Caching layers: ElastiCache patterns that scale, The Cloud Ledger

Our API's p99 latency was 380ms and climbing, and the database CPU graph told the whole story: the same product-catalog query was running thousands of times a second for data that changed maybe once an hour. We reached for ElastiCache, and within a day p99 dropped under 40ms. But getting caching right is less about adding Redis and more about choosing a pattern that survives traffic spikes and stale data.

Here are the ElastiCache patterns I actually use in production, when each applies, and the failure modes that bite you at scale.

Cache-aside is the default, and where it breaks

Cache-aside (lazy loading) is the pattern most teams start with: check the cache, on a miss read the database and populate the cache. It is simple and only caches data that is actually requested.

import redis, json

r = redis.Redis(host="my-cluster.cache.amazonaws.com", port=6379)

def get_product(product_id: str) -> dict:
    key = f"product:{product_id}"
    cached = r.get(key)
    if cached:
        return json.loads(cached)
    product = db.query_product(product_id)   # cache miss: hit the DB
    r.set(key, json.dumps(product), ex=3600) # TTL of 1 hour
    return product

The failure mode is the thundering herd. When a hot key expires, every concurrent request misses simultaneously and stampedes the database, the exact spike you added caching to prevent. Two mitigations:

Add jitter to TTLs so keys do not all expire at the same instant.
Use a short-lived lock so only one request rebuilds the key while others briefly serve stale or wait.

Write-through for read-heavy, correctness-sensitive data

When stale reads are unacceptable (account balances, inventory counts), write-through updates the cache synchronously on every write. Reads are always fresh; writes pay a small latency tax.

Write-through trades write latency for read freshness. Use it when a stale read causes a real problem, not for data where a one-hour-old value is fine.

The trap is caching data that is rarely read. You pay the write cost on every update but get few cache hits in return. Pair write-through with a TTL so cold data eventually evicts itself rather than living in memory forever.

Redis vs Memcached, and cluster mode

ElastiCache offers both engines. The choice is usually straightforward:

Need	Engine
Data structures, sorted sets, pub/sub, persistence, replication	Redis (ElastiCache for Redis / Valkey)
Pure key-value, multi-threaded, simplest possible cache	Memcached

For anything beyond a flat key-value store, I default to Redis. For high availability, enable cluster mode with replicas across AZs and turn on Multi-AZ with automatic failover. A single-node cache is a single point of failure that takes your database down with it when it dies.
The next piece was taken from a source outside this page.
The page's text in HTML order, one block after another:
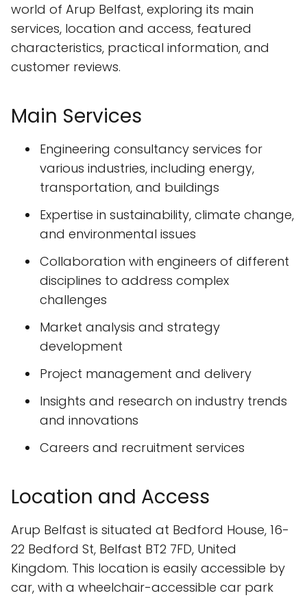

resource "aws_elasticache_replication_group" "cache" {
  replication_group_id = "api-cache"
  description          = "Product API cache"
  engine               = "redis"
  node_type            = "cache.r7g.large"
  num_node_groups      = 3        # shards for horizontal scale
  replicas_per_node_group = 1     # one replica per shard
  automatic_failover_enabled = true
  multi_az_enabled           = true
  at_rest_encryption_enabled = true
  transit_encryption_enabled = true
}

What to cache, and what not to

Caching everything is as wrong as caching nothing. My rules:

Cache expensive, frequently-read, slowly-changing data: catalog pages, config, computed aggregates.
Do not cache per-user data with low reuse, or anything where a stale value is a correctness or security problem (permissions, prices at checkout).
Always set a TTL. An unbounded cache fills memory and starts evicting unpredictably; an explicit TTL makes staleness a decision, not an accident.

Sizing and eviction

Pick an eviction policy deliberately. allkeys-lru is right for a pure cache. volatile-lru (evict only keys with a TTL) is right when the instance also holds data you must not lose. Watch the DatabaseMemoryUsagePercentage and Evictions CloudWatch metrics; rising evictions with a high hit rate means you are undersized and should scale up the node type or add shards.

Takeaways

Start with cache-aside, but defend the hot keys with TTL jitter and a rebuild lock to avoid thundering herds.
Use write-through only for correctness-sensitive data where stale reads cause real problems, and still pair it with a TTL.
Default to Redis with cluster mode, cross-AZ replicas, and automatic failover so the cache is not a single point of failure.
Always set a TTL and pick an eviction policy on purpose; watch Evictions to know when to scale.